A bot's interactions can be using text, speech, images, or video. It processes the user's input to understand their request and evaluates the input to perform relevant tasks. A bot may request information or enable access to services, and responds to the user.

Bot scopes

Bots in Microsoft Teams can be part of a one-to-one conversation, a group chat, or a channel in a team. Each scope provides unique opportunities and challenges for your conversational bot.

In a channel In a group chat In a one-to-one chat
Massive reach Fewer members Traditional way
Concise individual interactions @mention to bot Q&A bots
@mention to bot Similar to channel Bots that tell jokes and take notes

In a channel

Channels contain threaded conversations between multiple people, even up to 2000. This potentially gives your bot massive reach, but individual interactions must be concise. Traditional multi-turn interactions don't work. Instead, you must look to use interactive cards or dialogs (referred as task modules in TeamsJS v1.x), or move the conversation to a one-to-one conversation to collect lots of information. Your bot only has access to messages where it's @mentioned. You can retrieve additional messages from the conversation using Microsoft Graph and organization-level permissions.

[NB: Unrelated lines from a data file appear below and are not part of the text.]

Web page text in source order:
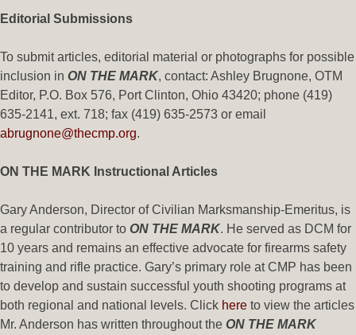
Editorial Submissions
To submit articles, editorial material or photographs for possible
inclusion in ON THE MARK, contact: Ashley Brugnone, OTM
Editor, P.O. Box 576, Port Clinton, Ohio 43420; phone (419)
635-2141, ext. 718; fax (419) 635-2573 or email
abrugnone@thecmp.org.
ON THE MARK Instructional Articles
Gary Anderson, Director of Civilian Marksmanship-Emeritus, is
a regular contributor to ON THE MARK. He served as DCM for
10 years and remains an effective advocate for firearms safety
training and rifle practice. Gary’s primary role at CMP has been
to develop and sustain successful youth shooting programs at
both regional and national levels. Click here to view the articles
Mr. Anderson has written throughout the ON THE MARK
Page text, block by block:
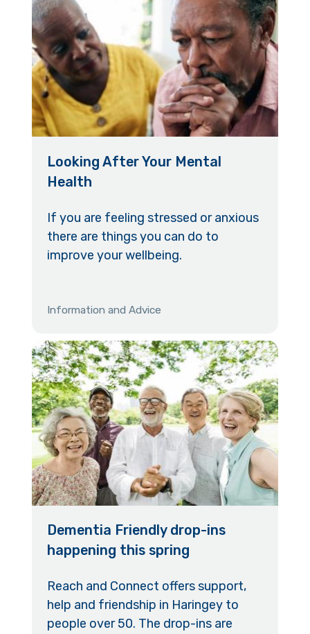
Looking After Your Mental
Health
If you are feeling stressed or anxious
there are things you can do to
improve your wellbeing.
Information and Advice
Dementia Friendly drop-ins
happening this spring
Reach and Connect offers support,
help and friendship in Haringey to
people over 50. The drop-ins are

Bots work better in a channel in the following cases:

  • Notifications, where you provide an interactive card for users to take additional information.
  • Feedback scenarios, such as polls and surveys.
  • Single request or response cycle resolves interactions and the results are useful for multiple members of the conversation.
  • Social or fun bots, where you get an awesome cat image, randomly pick a winner, and so on.

In a group chat

Group chats are non-threaded conversations between three or more people. They tend to have fewer members than a channel and are more transient. Similar to a channel, your bot only has access to messages where it's @mentioned directly.

Bots that work better in a channel also work better in a group chat.

In a one-to-one chat

One-to-one chat is a traditional way for a conversational bot to interact with a user. A few examples of one-to-one conversational bots are:

  • Q&A bots
  • bots that initiate workflows in other systems.
  • bots that tell jokes.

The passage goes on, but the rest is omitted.